▸ **Problem details**:
What you return must be the lines from the first one below through the one containing "ROUGE-R [68, 124]", exactly and with pictures excluded.

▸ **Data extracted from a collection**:

——

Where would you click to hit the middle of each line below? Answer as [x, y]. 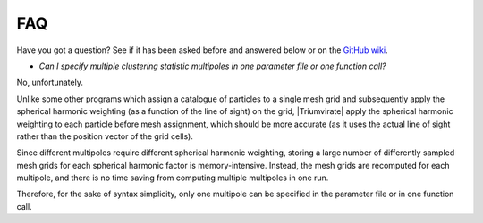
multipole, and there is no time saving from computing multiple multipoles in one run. [173, 178]
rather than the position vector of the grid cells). [105, 136]
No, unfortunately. [50, 83]
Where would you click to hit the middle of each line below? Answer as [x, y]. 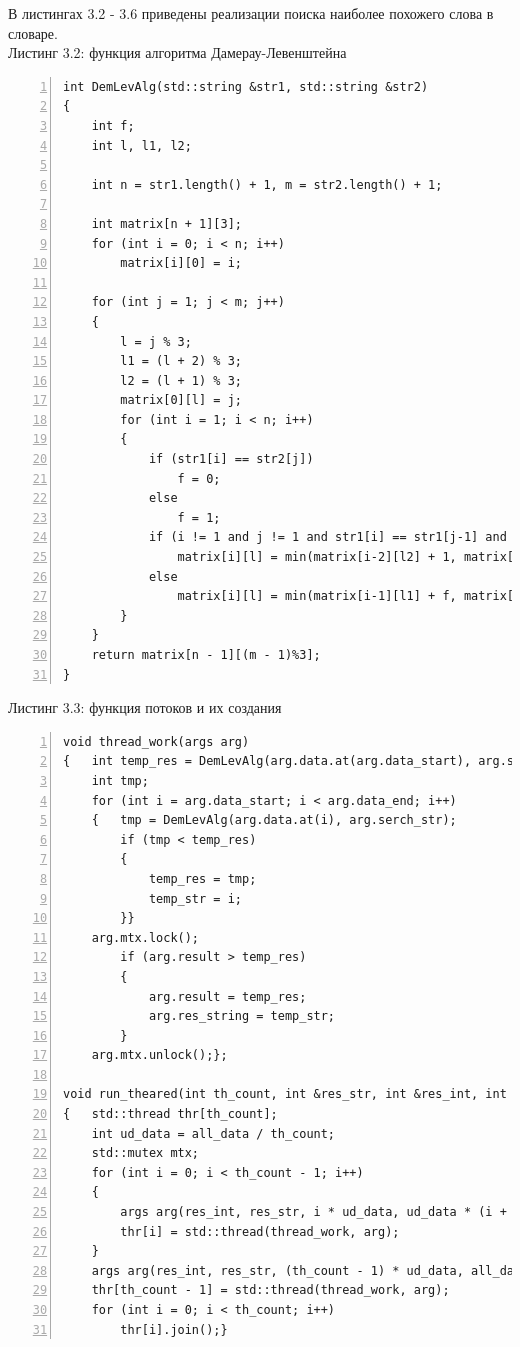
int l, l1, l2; [141, 145]
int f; [113, 125]
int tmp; [120, 780]
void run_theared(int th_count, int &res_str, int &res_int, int [285, 1094]
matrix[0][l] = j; [181, 400]
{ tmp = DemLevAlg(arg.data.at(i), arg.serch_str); [274, 820]
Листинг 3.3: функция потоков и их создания [145, 707]
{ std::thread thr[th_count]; [170, 1114]
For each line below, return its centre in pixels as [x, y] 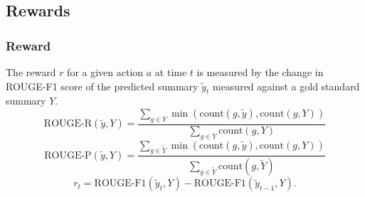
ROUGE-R [68, 124]
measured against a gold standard [286, 86]
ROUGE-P [68, 155]
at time [171, 72]
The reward [31, 72]
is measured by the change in [260, 72]
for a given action [105, 72]
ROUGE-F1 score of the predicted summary [102, 86]
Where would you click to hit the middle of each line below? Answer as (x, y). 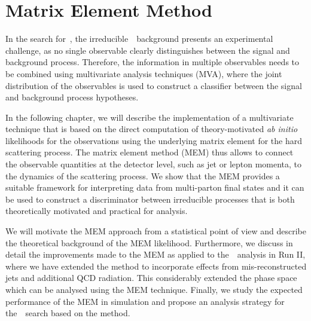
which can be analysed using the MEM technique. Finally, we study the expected (154, 289)
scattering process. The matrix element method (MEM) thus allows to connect (150, 152)
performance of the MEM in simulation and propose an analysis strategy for (145, 301)
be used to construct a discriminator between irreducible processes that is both (150, 199)
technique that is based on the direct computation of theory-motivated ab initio (152, 129)
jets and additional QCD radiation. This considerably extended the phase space (151, 278)
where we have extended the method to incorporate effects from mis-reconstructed (156, 266)
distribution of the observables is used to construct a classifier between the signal (154, 85)
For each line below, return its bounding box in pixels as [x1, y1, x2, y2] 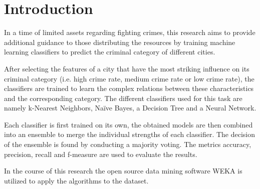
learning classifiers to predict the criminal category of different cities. [4, 46, 215, 57]
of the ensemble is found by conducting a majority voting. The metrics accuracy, [4, 139, 251, 149]
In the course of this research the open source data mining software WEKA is [4, 165, 242, 176]
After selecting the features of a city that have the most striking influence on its [4, 63, 249, 73]
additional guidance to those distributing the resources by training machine [4, 36, 235, 47]
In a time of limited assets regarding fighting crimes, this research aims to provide [4, 27, 255, 37]
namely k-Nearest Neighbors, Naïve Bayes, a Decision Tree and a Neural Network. [4, 102, 256, 113]
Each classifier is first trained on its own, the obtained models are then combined [4, 119, 253, 129]

——

▸ **Completed task**:
Where would you click to hit the middle of each line below? Answer as [x, y]. 
multipole, and there is no time saving from computing multiple multipoles in one run. [173, 178]
rather than the position vector of the grid cells). [105, 136]
No, unfortunately. [50, 83]
Where would you click to hit the middle of each line below? Answer as [x, y]. 
int l, l1, l2; [141, 145]
int f; [113, 125]
int tmp; [120, 780]
void run_theared(int th_count, int &res_str, int &res_int, int [285, 1094]
matrix[0][l] = j; [181, 400]
{ tmp = DemLevAlg(arg.data.at(i), arg.serch_str); [274, 820]
Листинг 3.3: функция потоков и их создания [145, 707]
{ std::thread thr[th_count]; [170, 1114]
For each line below, return its centre in pixels as [x, y] 
ROUGE-R [68, 124]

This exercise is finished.